(Your goal) Omit every picture while repeating the entries exactly.

(Available records)

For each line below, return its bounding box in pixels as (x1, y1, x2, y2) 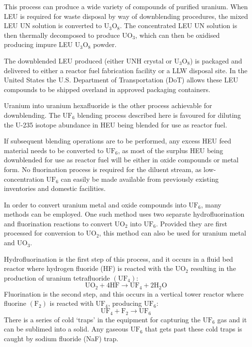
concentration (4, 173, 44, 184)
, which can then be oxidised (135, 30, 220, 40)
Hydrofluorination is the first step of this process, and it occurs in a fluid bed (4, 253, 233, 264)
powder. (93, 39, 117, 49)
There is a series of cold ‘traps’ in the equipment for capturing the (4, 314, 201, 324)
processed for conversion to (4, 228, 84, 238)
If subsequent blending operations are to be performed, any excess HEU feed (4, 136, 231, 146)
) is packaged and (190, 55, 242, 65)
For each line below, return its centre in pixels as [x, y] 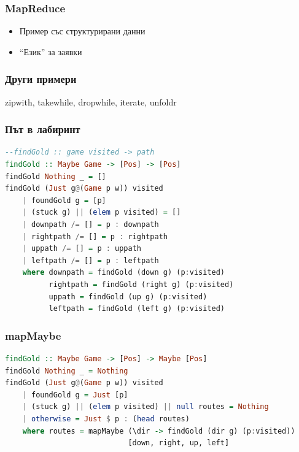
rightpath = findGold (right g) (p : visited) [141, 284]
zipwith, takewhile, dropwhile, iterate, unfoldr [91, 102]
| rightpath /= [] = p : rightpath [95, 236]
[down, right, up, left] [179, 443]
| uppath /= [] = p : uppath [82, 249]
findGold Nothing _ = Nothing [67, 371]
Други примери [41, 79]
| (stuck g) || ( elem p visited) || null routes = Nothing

(Written answer)
For each line below, return its bounding box in pixels as (x1, y1, x2, y2) 
concentration (4, 173, 44, 184)
, which can then be oxidised (135, 30, 220, 40)
Hydrofluorination is the first step of this process, and it occurs in a fluid bed (4, 253, 233, 264)
powder. (93, 39, 117, 49)
There is a series of cold ‘traps’ in the equipment for capturing the (4, 314, 201, 324)
processed for conversion to (4, 228, 84, 238)
If subsequent blending operations are to be performed, any excess HEU feed (4, 136, 231, 146)
) is packaged and (190, 55, 242, 65)
For each line below, return its centre in pixels as [x, y] 
rightpath = findGold (right g) (p : visited) [141, 284]
zipwith, takewhile, dropwhile, iterate, unfoldr [91, 102]
| rightpath /= [] = p : rightpath [95, 236]
[down, right, up, left] [179, 443]
| uppath /= [] = p : uppath [82, 249]
findGold Nothing _ = Nothing [67, 371]
Други примери [41, 79]
| (stuck g) || ( elem p visited) || null routes = Nothing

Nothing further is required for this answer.